How an incrementality test actually works

The structure is simpler than people expect. The discipline of running it cleanly is the hard part.

You take a slice of your spend, brand search is the most common starting point, and you turn it off for a defined period. Two weeks, four weeks, a full month. You leave the rest of the account untouched. You measure what happens to total revenue, not paid revenue. The platform's reported numbers will go down, of course they will, the ad isn't running. The question is what happens at the business level.

If revenue holds, the spend wasn't incremental. The customers were finding you anyway. The paid traffic was buying credit for sales that organic, direct, and email were already going to deliver.

If revenue drops by something close to what the paid campaign was reporting, you've found genuine incremental value, and you should keep spending.

The interesting cases are in the middle. Revenue drops, but by half what the paid reporting claimed. That tells you the campaign is doing something, just less than the platform is willing to admit. You can then keep the campaign running but at a smaller budget, or restructure it to defend only against actual competitor bids rather than blanket-bidding on every brand query.

Geographic holdouts are the cleaner version of the same idea. You run the campaign nationally except for a control region, then compare growth between the test market and the holdout market. The maths is more rigorous and the conclusions are more defensible to a sceptical CFO. The cost is operational complexity. Most accounts don't need geo holdouts to get useful answers. A simple on-off test on a defined slice is enough to expose the obvious overpayments.

The cost: temporary uncertainty

Running these tests has a real cost, and we want to be honest about it before we recommend them to clients.

For the test period, you lose some efficiency. You're either spending in places the algorithm's been told are slightly worse, or you're temporarily not spending at all on what looks like a healthy campaign. The reported numbers get noisier. You won't know until the test concludes whether you've sacrificed real revenue or just paper revenue.

There's also a psychological cost. Watching reported brand ROAS go from 15 to zero, even when you know the test is running, feels uncomfortable. Stakeholders ask questions. The temptation to flip it back on after a week and "check it's still working" is strong, and doing that ruins the test.

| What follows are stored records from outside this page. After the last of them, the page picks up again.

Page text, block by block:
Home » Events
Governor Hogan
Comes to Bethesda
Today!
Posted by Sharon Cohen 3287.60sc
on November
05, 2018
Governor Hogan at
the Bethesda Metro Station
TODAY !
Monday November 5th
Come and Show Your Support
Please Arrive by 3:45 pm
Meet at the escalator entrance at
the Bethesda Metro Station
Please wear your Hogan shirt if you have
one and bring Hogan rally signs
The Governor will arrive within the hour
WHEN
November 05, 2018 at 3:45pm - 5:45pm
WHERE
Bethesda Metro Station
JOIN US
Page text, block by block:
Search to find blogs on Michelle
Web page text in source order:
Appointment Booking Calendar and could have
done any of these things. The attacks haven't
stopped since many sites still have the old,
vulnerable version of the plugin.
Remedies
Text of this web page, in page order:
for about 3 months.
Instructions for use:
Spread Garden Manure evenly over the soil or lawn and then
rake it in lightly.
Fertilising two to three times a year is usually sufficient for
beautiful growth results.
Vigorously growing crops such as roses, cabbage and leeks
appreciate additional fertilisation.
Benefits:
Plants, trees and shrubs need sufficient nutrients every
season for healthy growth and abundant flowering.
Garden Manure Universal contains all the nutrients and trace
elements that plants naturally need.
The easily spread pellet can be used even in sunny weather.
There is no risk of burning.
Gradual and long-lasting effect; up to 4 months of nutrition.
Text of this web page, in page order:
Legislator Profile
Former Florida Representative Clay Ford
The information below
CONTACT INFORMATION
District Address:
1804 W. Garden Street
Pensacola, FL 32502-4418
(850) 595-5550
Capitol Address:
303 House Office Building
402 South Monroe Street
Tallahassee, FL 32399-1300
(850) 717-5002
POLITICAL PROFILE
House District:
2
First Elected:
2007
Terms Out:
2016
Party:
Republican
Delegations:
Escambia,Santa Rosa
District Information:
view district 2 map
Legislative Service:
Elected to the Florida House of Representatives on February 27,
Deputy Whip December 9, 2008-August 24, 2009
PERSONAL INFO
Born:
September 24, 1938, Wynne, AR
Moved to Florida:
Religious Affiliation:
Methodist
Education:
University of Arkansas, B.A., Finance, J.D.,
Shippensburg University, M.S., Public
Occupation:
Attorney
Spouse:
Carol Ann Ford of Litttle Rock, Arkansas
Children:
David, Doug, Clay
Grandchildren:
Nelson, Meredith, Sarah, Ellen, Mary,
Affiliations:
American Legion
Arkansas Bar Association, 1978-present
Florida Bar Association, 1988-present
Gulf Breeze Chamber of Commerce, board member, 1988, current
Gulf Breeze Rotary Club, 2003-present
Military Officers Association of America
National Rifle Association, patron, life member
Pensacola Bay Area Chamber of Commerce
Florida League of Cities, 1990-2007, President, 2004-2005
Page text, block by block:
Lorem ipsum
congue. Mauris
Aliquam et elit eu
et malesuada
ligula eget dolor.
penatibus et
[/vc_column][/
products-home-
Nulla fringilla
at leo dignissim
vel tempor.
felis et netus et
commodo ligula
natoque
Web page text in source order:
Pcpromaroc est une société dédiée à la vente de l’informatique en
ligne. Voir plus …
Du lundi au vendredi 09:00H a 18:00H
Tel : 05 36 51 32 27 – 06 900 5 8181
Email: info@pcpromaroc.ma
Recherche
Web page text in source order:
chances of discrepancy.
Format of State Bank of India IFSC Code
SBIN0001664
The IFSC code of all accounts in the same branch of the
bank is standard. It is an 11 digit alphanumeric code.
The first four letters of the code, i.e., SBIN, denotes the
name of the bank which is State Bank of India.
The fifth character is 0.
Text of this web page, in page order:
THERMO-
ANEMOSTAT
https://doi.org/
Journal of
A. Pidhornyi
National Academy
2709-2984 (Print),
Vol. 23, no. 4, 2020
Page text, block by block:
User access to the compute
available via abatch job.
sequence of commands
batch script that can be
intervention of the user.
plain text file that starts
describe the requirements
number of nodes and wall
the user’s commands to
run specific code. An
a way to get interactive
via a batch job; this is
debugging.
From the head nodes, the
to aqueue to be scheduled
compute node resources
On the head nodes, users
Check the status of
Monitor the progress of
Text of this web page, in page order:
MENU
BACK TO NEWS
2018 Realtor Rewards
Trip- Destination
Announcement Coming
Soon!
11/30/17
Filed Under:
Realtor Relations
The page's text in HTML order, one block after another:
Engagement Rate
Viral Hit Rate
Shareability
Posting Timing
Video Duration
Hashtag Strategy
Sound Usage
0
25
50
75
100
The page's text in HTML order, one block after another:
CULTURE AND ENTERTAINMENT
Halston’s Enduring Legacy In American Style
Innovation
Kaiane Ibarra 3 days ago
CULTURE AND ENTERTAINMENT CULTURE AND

The reason we run tests anyway is that the alternative is much worse. The alternative is paying the same overspend every month for years. The cost of a clean test is one bumpy month. The cost of not testing is permanent.

What you actually get back

Three things, in order of value.

Confidence in the spend. The campaigns you keep running after a test are ones you know are doing real work. You can scale them with conviction. You can defend the budget in front of a finance director without flinching.

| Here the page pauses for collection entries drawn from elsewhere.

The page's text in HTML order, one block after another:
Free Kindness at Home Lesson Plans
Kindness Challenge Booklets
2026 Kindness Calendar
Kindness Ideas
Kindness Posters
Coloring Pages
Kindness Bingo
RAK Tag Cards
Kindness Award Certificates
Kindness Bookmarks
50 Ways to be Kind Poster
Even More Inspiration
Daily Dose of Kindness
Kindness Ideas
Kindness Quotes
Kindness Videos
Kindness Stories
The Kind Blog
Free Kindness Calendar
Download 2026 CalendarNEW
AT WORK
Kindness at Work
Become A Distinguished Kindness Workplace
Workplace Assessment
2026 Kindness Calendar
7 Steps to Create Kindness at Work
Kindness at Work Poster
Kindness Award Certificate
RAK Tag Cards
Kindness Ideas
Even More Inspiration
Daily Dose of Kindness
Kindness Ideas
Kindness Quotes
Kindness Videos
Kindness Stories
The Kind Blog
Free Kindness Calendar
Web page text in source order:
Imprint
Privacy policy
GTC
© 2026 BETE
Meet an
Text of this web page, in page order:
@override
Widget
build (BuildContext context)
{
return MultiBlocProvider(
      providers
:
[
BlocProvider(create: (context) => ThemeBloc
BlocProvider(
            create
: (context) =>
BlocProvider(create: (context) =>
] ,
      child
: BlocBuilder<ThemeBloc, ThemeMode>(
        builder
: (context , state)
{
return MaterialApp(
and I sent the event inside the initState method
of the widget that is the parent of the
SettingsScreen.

Better budget allocation. Money freed up from non-incremental campaigns goes somewhere it earns. We've seen tests free up enough budget from defensive brand bidding to fund an entirely new prospecting campaign that the client previously couldn't justify.

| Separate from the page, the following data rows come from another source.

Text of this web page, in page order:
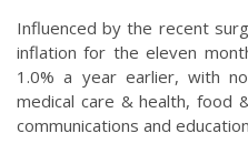
Influenced by the recent
inflation for the eleven
1.0% a year earlier, with
medical care & health, food
communications and
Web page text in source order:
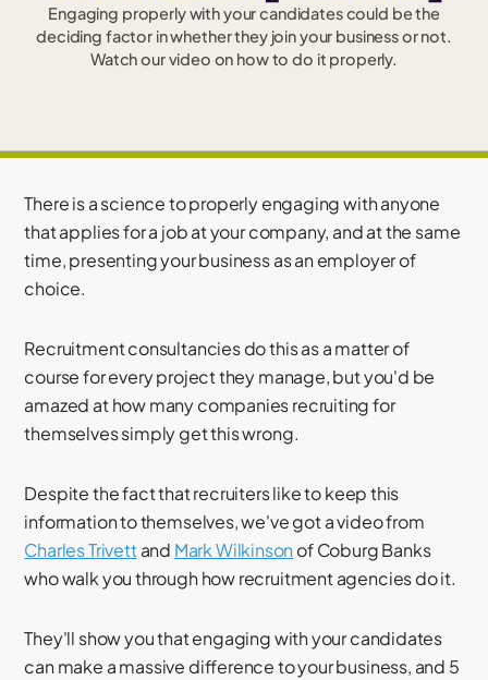
Engaging properly with your candidates could be the
deciding factor in whether they join your business or not.
Watch our video on how to do it properly.
There is a science to properly engaging with anyone
that applies for a job at your company, and at the same
time, presenting your business as an employer of
choice.
Recruitment consultancies do this as a matter of
course for every project they manage, but you'd be
amazed at how many companies recruiting for
themselves simply get this wrong.
Despite the fact that recruiters like to keep this
information to themselves, we've got a video from
Charles Trivettand Mark Wilkinson of Coburg Banks
who walk you through how recruitment agencies do it.
They'll show you that engaging with your candidates
can make a massive difference to your business, and 5
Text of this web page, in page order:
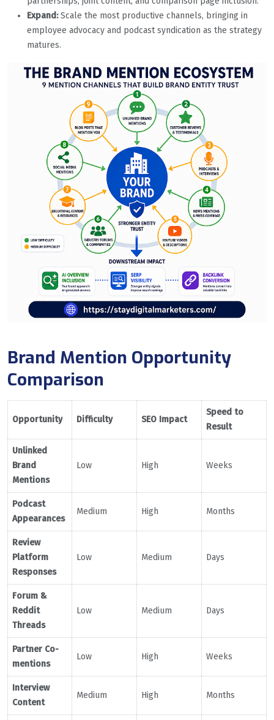
Expand:Scale the most productive channels, bringing in
employee advocacy and podcast syndication as the strategy
matures.
Brand Mention Opportunity
Comparison
Opportunity Difficulty SEO Impact
Speed to
Result
Unlinked
Brand
Mentions
Low High Weeks
Podcast
Appearances
Medium High Months
Review
Platform
Responses
Low Medium Days
Forum &
Reddit
Threads
Low Medium Days
Partner Co-
mentions
Low High Weeks
Interview
Content
Medium High Months
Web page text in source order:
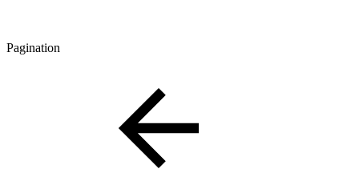
Pagination
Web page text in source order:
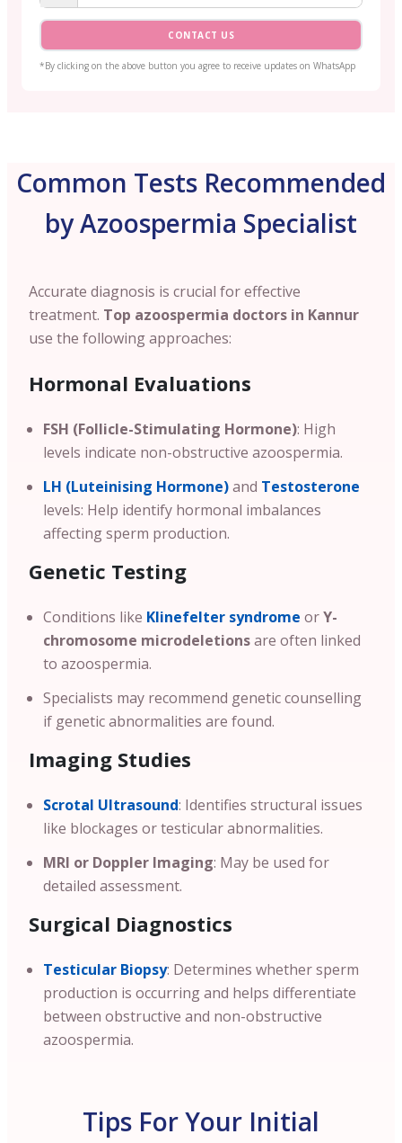
CONTACT US
*By clicking on the above button you agree to receive updates on WhatsApp
Common Tests Recommended
by Azoospermia Specialist
Accurate diagnosis is crucial for effective
treatment. Top azoospermia doctors in Kannur
use the following approaches:
Hormonal Evaluations
FSH (Follicle-Stimulating Hormone): High
levels indicate non-obstructive azoospermia.
LH (Luteinising Hormone)and Testosterone
levels: Help identify hormonal imbalances
affecting sperm production.
Genetic Testing
Conditions like Klinefelter syndrome orY-
chromosome microdeletionsare often linked
to azoospermia.
Specialists may recommend genetic counselling
if genetic abnormalities are found.
Imaging Studies
Scrotal Ultrasound: Identifies structural issues
like blockages or testicular abnormalities.
MRI or Doppler Imaging: May be used for
detailed assessment.
Surgical Diagnostics
Testicular Biopsy: Determines whether sperm
production is occurring and helps differentiate
between obstructive and non-obstructive
azoospermia.
Tips For Your Initial

A different relationship with the platform's reported numbers. Once you've watched a campaign's reported ROAS go from 15 to "missing" with almost no impact on real revenue, you stop trusting any single platform's attribution at face value. You start asking the right question first: is this incremental, or is the platform taking credit for something that was always coming.

That last shift is the most valuable thing testing buys you, and it carries forward into every future decision you make about ad spend.

The takeaway

Most agencies don't run incrementality tests because they're inconvenient and they sometimes embarrass the agency's own reporting. We run them because the alternative is to carry on charging clients to manage spend whose real value nobody actually knows.

If you're not sure whether the campaigns in your account are buying you incremental revenue or just paying for sales that were always coming, the answer is in the test. It will take a month, it will be uncomfortable, and the result will tell you more about your account than any dashboard ever will.

Start with brand search. That's where the question hides in plain sight, and it's where most accounts will find their first big finding.